Implementations SHOULD:
- enforce token signature verification and expiration,
- bind issuer trust to deployment policy,
- detect replay using `jti` where feasible,
- prohibit silent fallback when HITL evaluation fails,
- minimize override authority scope by role.
Confidentiality is explicitly out of scope for this base profile. Encrypted envelope mechanisms MAY be defined in future extensions.
# 9. Privacy Considerations
Tokens can reveal workflow topology and role metadata. Implementations SHOULD avoid unnecessary personal data in node, rule, and decision claims.
Decision Records SHOULD use least-identifying human identifiers consistent with accountability requirements, and retention windows SHOULD be minimized per deployment policy.
# 10. IANA Considerations
This document has no IANA actions.
# 11. References
## 11.1. Normative References
- {{RFC2119}}
- {{RFC8174}}
- {{RFC7519}}
## 11.2. Informative References
- {{ECT}}
- {{TOKEN-CONTAINER}}
# Appendix A. Compact JSON Examples
## A.1. Example DAG Token Claims
```json
{
"iss": "https://issuer.example",
"sub": "workflow:triage-42",
"aud": "https://runtime.example",
"iat": 1771939200,
"exp": 1771942800,
"jti": "9b524a7c-f2b8-4f41-9f23-472f63f24c95",
"actx_ver": "1.0",
"dag": {
"root": "n0",
"nodes": [
{ "id": "n0", "type": "intake", "agent": "agent:intake" },
{ "id": "n1", "type": "summarize", "agent": "agent:llm", "max_depth": 3 },
{ "id": "n2", "type": "recommend", "agent": "agent:reco" }
],
"edges": [
{ "from": "n0", "to": "n1", "purpose": "summarization" },
{ "from": "n1", "to": "n2", "purpose": "recommendation" }
]
},
"cur": "n1",
"path": ["n0", "n1"]
}
```
## A.2. Example HITL Policy Claims
```json
{
"hitl": {
"version": "1.0",
"unreachable_human": "safe_pause",
"rules": [
{
"id": "r-high-risk",
"trigger": {
"kind": "risk_score",
"op": "gte",
"value": 0.85,
"input_ref": "eval.risk"
},
"required_role": "clinician:oncall",
"action": "escalate",
"allow_override": true,
"override_action": "continue"
},
{
"id": "r-low-confidence",
"trigger": {
"kind": "confidence_below",
"op": "lt",
"value": 0.6,
"input_ref": "eval.confidence"
},
"required_role": "clinician:oncall",
"action": "pause",
"allow_override": true,
"override_action": "reroute"
}
]
}
}
```
## A.3. End-to-End Processing Example
```json
{
"event": "hitl_decision",
"decision_id": "dec-2f5a9f77",
"token_jti": "9b524a7c-f2b8-4f41-9f23-472f63f24c95",
"rule_ids": ["r-high-risk"],
"human_id": "user:alice",
"human_role": "clinician:oncall",
"decision": "continue",
"reason": "reviewed chart context",
"time": 1771940102
}
```
---
# Delta Note: Intentionally Deferred in This Base Draft
This base draft intentionally excludes encryption envelopes, regulated controls, remote attestation, trust onboarding, and broad workflow orchestration to keep interoperability achievable for early implementations.
## Why these are deferred
- **Encryption envelope**: confidentiality mechanisms add key management, envelope formats, and processing complexity that are orthogonal to core delegation and safety semantics.

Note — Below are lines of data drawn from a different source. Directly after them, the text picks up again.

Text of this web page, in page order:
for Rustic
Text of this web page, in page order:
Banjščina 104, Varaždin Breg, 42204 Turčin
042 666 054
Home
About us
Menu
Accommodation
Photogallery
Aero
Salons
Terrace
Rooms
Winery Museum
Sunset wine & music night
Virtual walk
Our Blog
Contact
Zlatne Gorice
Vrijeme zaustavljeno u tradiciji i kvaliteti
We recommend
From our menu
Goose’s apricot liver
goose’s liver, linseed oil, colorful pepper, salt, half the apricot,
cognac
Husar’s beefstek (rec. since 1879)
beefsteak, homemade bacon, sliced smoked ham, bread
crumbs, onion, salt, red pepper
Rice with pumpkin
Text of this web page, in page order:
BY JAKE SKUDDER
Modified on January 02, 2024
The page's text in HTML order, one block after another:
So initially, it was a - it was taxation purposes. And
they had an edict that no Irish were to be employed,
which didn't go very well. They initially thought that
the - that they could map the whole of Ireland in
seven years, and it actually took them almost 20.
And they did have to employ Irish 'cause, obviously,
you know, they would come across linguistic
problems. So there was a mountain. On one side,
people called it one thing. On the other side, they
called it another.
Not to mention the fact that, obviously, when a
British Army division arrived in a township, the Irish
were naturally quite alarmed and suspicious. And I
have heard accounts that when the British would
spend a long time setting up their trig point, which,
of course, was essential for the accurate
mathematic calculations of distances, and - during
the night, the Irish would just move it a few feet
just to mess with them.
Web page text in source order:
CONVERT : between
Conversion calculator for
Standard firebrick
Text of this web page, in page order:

- **Regulated controls**: jurisdiction-specific controls differ significantly and can be layered as profiles once base behavior is stable.
- **Remote attestation**: useful for stronger trust signals but not required to establish token-level delegation/HITL interoperability.

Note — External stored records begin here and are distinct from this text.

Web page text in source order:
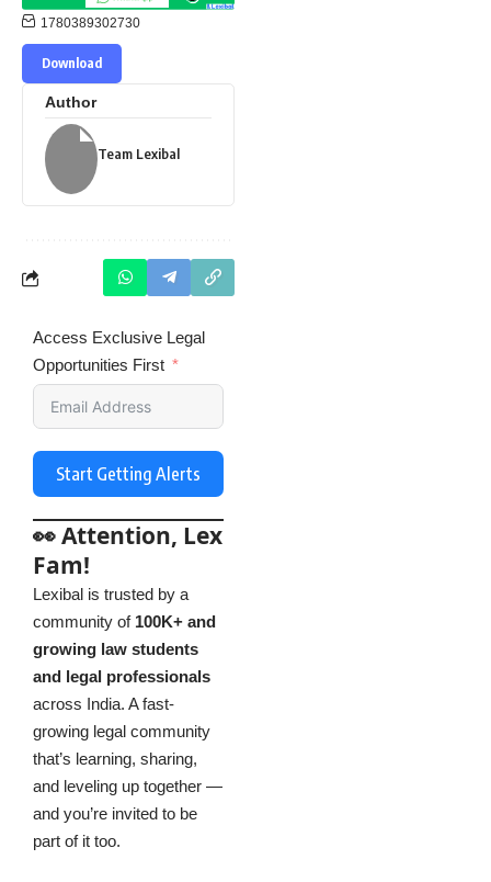
1780389302730
Download
Author
Team Lexibal
Access Exclusive Legal
Opportunities First
Start Getting Alerts
👀 Attention, Lex
Fam!
Lexibal is trusted by a
community of 100K+ and
growing law students
and legal professionals
across India. A fast-
growing legal community
that’s learning, sharing,
and leveling up together —
and you’re invited to be
part of it too.
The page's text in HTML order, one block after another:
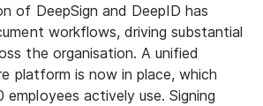
of DeepSign and DeepID has
workflows, driving substantial
the organisation. A unified
platform is now in place, which
employees actively use. Signing
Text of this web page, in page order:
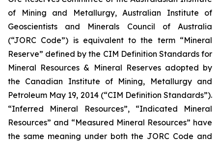
of Mining and Metallurgy, Australian Institute of
Geoscientists and Minerals Council of Australia
(“JORC Code”) is equivalent to the term “Mineral
Reserve” defined by the CIM Definition Standards for
Mineral Resources & Mineral Reserves adopted by
the Canadian Institute of Mining, Metallurgy and
Petroleum May 19, 2014 (“CIM Definition Standards”).
“Inferred Mineral Resources”, “Indicated Mineral
Resources” and “Measured Mineral Resources” have
the same meaning under both the JORC Code and
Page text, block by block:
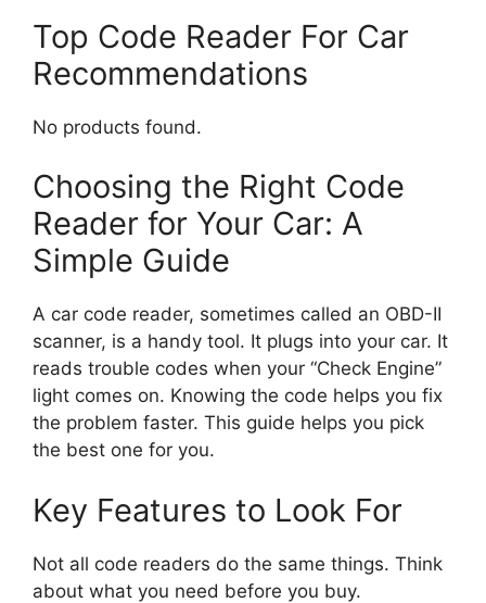
Top Code Reader For Car
Recommendations
No products found.
Choosing the Right Code
Reader for Your Car: A
Simple Guide
A car code reader, sometimes called an OBD-II
scanner, is a handy tool. It plugs into your car. It
reads trouble codes when your “Check Engine”
light comes on. Knowing the code helps you fix
the problem faster. This guide helps you pick
the best one for you.
Key Features to Look For
Not all code readers do the same things. Think
about what you need before you buy.
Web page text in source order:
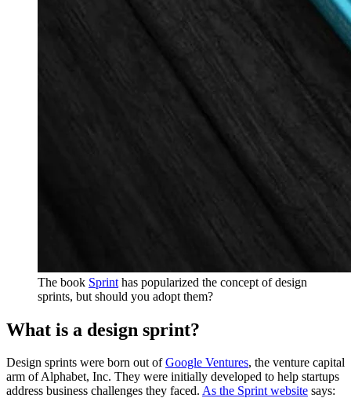
The book Sprint has popularized the concept of design
sprints, but should you adopt them?
What is a design sprint?
Design sprints were born out ofGoogle Ventures, the venture capital
arm of Alphabet, Inc. They were initially developed to help startups
address business challenges they faced. As the Sprint website says:
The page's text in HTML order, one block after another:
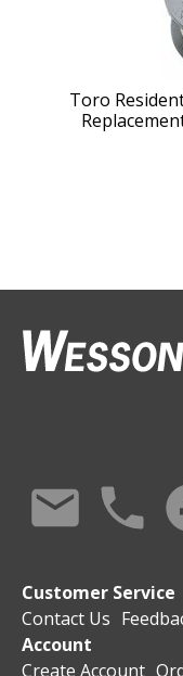
Toro
Customer Service
Contact Us
Account
Create Account
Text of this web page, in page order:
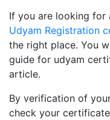
If you are looking for
Udyam Registration
the right place. You
guide for udyam
article.
By verification of
check your
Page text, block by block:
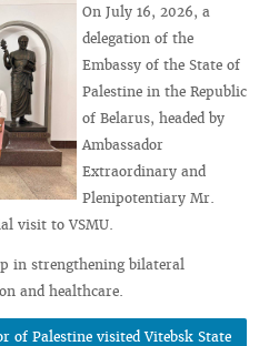
On July 16, 2026, a
delegation of the
Embassy of the State of
Palestine in the Republic
of Belarus, headed by
Ambassador
Extraordinary and
Plenipotentiary Mr.
visit to VSMU.
in strengthening bilateral
and healthcare.
of Palestine visited Vitebsk State
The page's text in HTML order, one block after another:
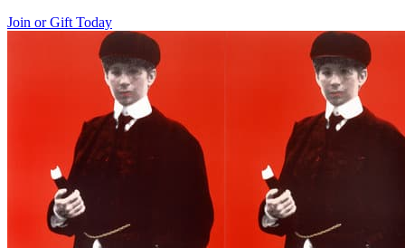
Join or Gift Today

- **Trust onboarding**: federation metadata and legal trust framework artifacts are deployment concerns outside minimal protocol semantics.
- **Rich orchestration semantics**: full workflow languages and compensation logic exceed the scope of a compact token profile.
## Extension path
Future extensions can define:
1. Confidential profile (encrypted payload and selective disclosure).

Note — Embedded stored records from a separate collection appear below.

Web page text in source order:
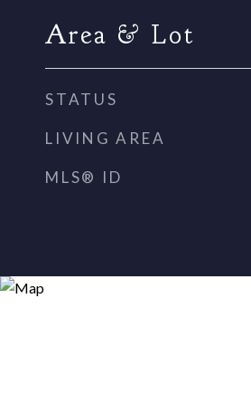
Area & Lot
STATUS
LIVING AREA
MLS® ID
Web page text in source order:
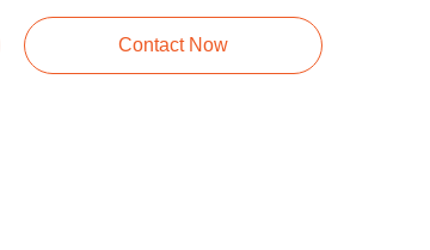
Contact Now
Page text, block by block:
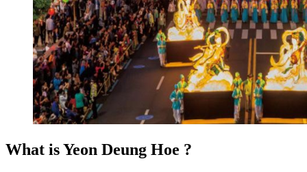
What is Yeon Deung Hoe ?
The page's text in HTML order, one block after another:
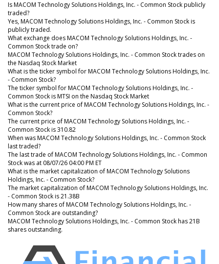
Is MACOM Technology Solutions Holdings, Inc. - Common Stock publicly
traded?
Yes, MACOM Technology Solutions Holdings, Inc. - Common Stock is
publicly traded.
What exchange does MACOM Technology Solutions Holdings, Inc. -
Common Stock trade on?
MACOM Technology Solutions Holdings, Inc. - Common Stock trades on
the Nasdaq Stock Market
What is the ticker symbol for MACOM Technology Solutions Holdings, Inc.
- Common Stock?
The ticker symbol for MACOM Technology Solutions Holdings, Inc. -
Common Stock is MTSI on the Nasdaq Stock Market
What is the current price of MACOM Technology Solutions Holdings, Inc. -
Common Stock?
The current price of MACOM Technology Solutions Holdings, Inc. -
Common Stock is 310.82
When was MACOM Technology Solutions Holdings, Inc. - Common Stock
last traded?
The last trade of MACOM Technology Solutions Holdings, Inc. - Common
Stock was at 08/07/26 04:00 PM ET
What is the market capitalization of MACOM Technology Solutions
Holdings, Inc. - Common Stock?
The market capitalization of MACOM Technology Solutions Holdings, Inc.
- Common Stock is 21.38B
How many shares of MACOM Technology Solutions Holdings, Inc. -
Common Stock are outstanding?
MACOM Technology Solutions Holdings, Inc. - Common Stock has 21B
shares outstanding.
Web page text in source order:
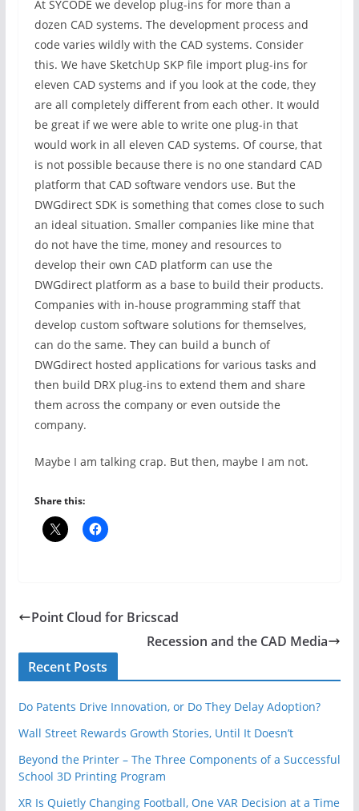
At SYCODE we develop plug-ins for more than a
dozen CAD systems. The development process and
code varies wildly with the CAD systems. Consider
this. We have SketchUp SKP file import plug-ins for
eleven CAD systems and if you look at the code, they
are all completely different from each other. It would
be great if we were able to write one plug-in that
would work in all eleven CAD systems. Of course, that
is not possible because there is no one standard CAD
platform that CAD software vendors use. But the
DWGdirect SDK is something that comes close to such
an ideal situation. Smaller companies like mine that
do not have the time, money and resources to
develop their own CAD platform can use the
DWGdirect platform as a base to build their products.
Companies with in-house programming staff that
develop custom software solutions for themselves,
can do the same. They can build a bunch of
DWGdirect hosted applications for various tasks and
then build DRX plug-ins to extend them and share
them across the company or even outside the
company.
Maybe I am talking crap. But then, maybe I am not.
Share this:
Point Cloud for Bricscad
Recession and the CAD Media
Recent Posts
Do Patents Drive Innovation, or Do They Delay Adoption?
Wall Street Rewards Growth Stories, Until It Doesn’t
Beyond the Printer – The Three Components of a Successful
School 3D Printing Program
XR Is Quietly Changing Football, One VAR Decision at a Time

2. Regulated profiles (health, finance, public sector control sets).
3. Trust profile (attestation claims and verifier behavior).
4. Advanced policy profile (multi-party approvals, quorum, time-bounded overrides).
This sequencing keeps the base draft focused on the immediate gap: explicit DAG delegation context plus deterministic human safety override behavior.